Not to be confused with Ellipsis.

An ellipse obtained as the intersection of a cone with an inclined plane

In mathematics, an ellipse is a curve in a plane surrounding two focal points such that the sum of the distances to the two focal points is constant for every point on the curve. As such, it is a generalization of a circle, which is a special type of an ellipse having both focal points at the same location. The shape of an ellipse (how "elongated" it is) is represented by its eccentricity, which for an ellipse can be any number from 0 (the limiting case of a circle) to arbitrarily close to but less than 1.

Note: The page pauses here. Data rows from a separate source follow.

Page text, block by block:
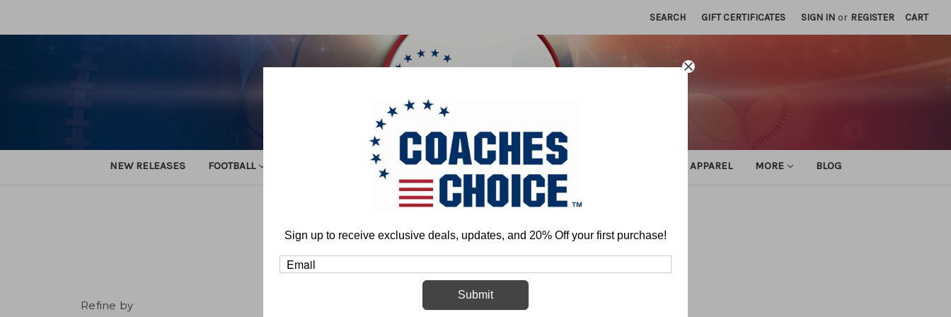
SEARCH GIFT CERTIFICATES SIGN IN or REGISTER CART
NEW RELEASES FOOTBALL BASKETBALL BASEBALL SOFTBALL ATHLETIC APPAREL MORE BLOG
Drills
Refine by
Sign up to receive exclusive deals, updates, and 20% Off your first purchase!
Submit
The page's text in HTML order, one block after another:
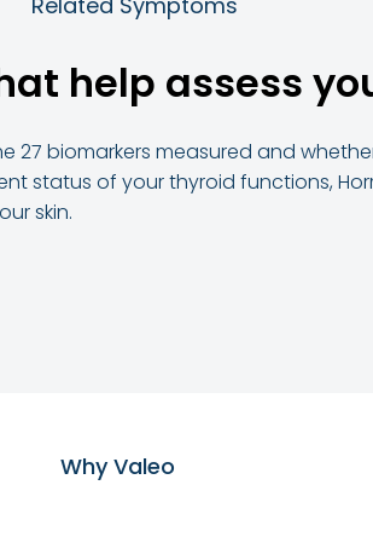
help assess
biomarkers measured and
status of your thyroid functions,
skin.
Why Valeo
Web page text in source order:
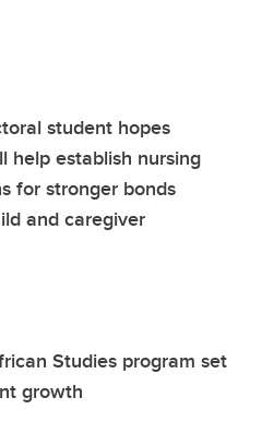
student hopes
help establish nursing
for stronger bonds
and caregiver
Studies program set
growth
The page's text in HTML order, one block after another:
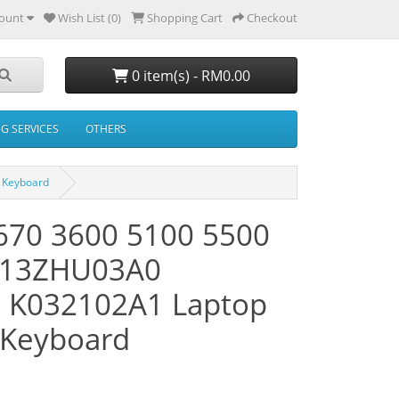
Wish List (0) Shopping Cart Checkout
0 item(s) - RM0.00
SERVICES OTHERS
3600 5100 5500
K032102A1 Laptop
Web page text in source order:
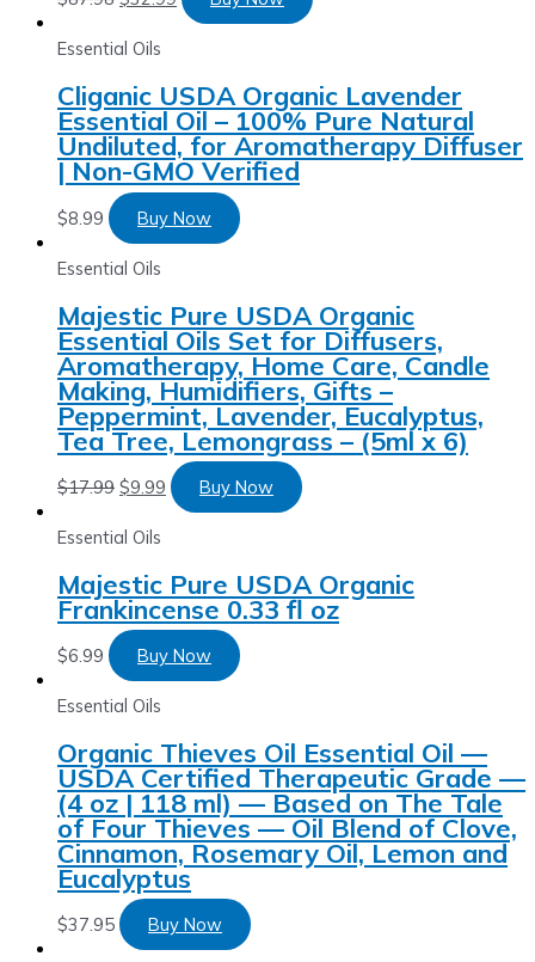
Essential Oils
Cliganic USDA Organic Lavender
Essential Oil – 100% Pure Natural
Undiluted, for Aromatherapy Diffuser
| Non-GMO Verified
$8.99 Buy Now
Essential Oils
Majestic Pure USDA Organic
Essential Oils Set for Diffusers,
Aromatherapy, Home Care, Candle
Making, Humidifiers, Gifts –
Peppermint, Lavender, Eucalyptus,
Tea Tree, Lemongrass – (5ml x 6)
$17.99 $9.99 Buy Now
Essential Oils
Majestic Pure USDA Organic
Frankincense 0.33 fl oz
$6.99 Buy Now
Essential Oils
Organic Thieves Oil Essential Oil —
USDA Certified Therapeutic Grade —
(4 oz | 118 ml) — Based on The Tale
of Four Thieves — Oil Blend of Clove,
Cinnamon, Rosemary Oil, Lemon and
Eucalyptus
$37.95 Buy Now

Ellipses are the closed type of conic section: a plane curve resulting from the intersection of a cone by a plane (see figure to the right). Ellipses have many similarities with the other two forms of conic sections: parabolas and hyperbolas, both of which are open and unbounded. The cross section of a cylinder is an ellipse, unless the section is parallel to the axis of the cylinder.
Analytically, an ellipse may also be defined as the set of points such that the ratio of the distance of each point on the curve from a given point (called a focus or focal point) to the distance from that same point on the curve to a given line (called the directrix) is a constant. This ratio is called the eccentricity of the ellipse.

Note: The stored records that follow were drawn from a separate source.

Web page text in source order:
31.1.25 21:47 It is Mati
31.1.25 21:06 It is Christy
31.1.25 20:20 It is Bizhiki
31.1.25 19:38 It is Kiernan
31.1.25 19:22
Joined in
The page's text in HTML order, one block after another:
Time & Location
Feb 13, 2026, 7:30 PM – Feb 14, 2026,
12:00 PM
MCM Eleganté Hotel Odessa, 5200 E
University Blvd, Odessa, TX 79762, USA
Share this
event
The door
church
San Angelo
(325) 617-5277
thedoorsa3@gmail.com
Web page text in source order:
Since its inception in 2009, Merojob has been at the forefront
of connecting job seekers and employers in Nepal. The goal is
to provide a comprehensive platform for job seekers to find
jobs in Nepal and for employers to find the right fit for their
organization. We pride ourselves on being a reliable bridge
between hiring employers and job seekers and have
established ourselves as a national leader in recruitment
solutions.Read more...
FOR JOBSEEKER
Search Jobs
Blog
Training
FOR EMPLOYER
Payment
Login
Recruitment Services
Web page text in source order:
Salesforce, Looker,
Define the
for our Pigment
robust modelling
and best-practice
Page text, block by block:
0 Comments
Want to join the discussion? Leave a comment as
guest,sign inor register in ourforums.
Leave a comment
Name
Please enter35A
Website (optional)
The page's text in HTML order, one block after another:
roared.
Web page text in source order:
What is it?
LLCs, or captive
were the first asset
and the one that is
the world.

Ellipses are common in physics, astronomy and engineering. For example, the orbit of each planet in our solar system is approximately an ellipse with the barycenter of the planet–Sun pair at one of the focal points. The same is true for moons orbiting planets and all other systems having two astronomical bodies. The shapes of planets and stars are often well described by ellipsoids. Ellipses also arise as images of a circle under parallel projection and the bounded cases of perspective projection, which are simply intersections of the projective cone with the plane of projection. It is also the simplest Lissajous figure formed when the horizontal and vertical motions are sinusoids with the same frequency. A similar effect leads to elliptical polarization of light in optics.
The name, ἔλλειψις (élleipsis, "omission"), was given by Apollonius of Perga in his Conics, emphasizing the connection of the curve with "application of areas".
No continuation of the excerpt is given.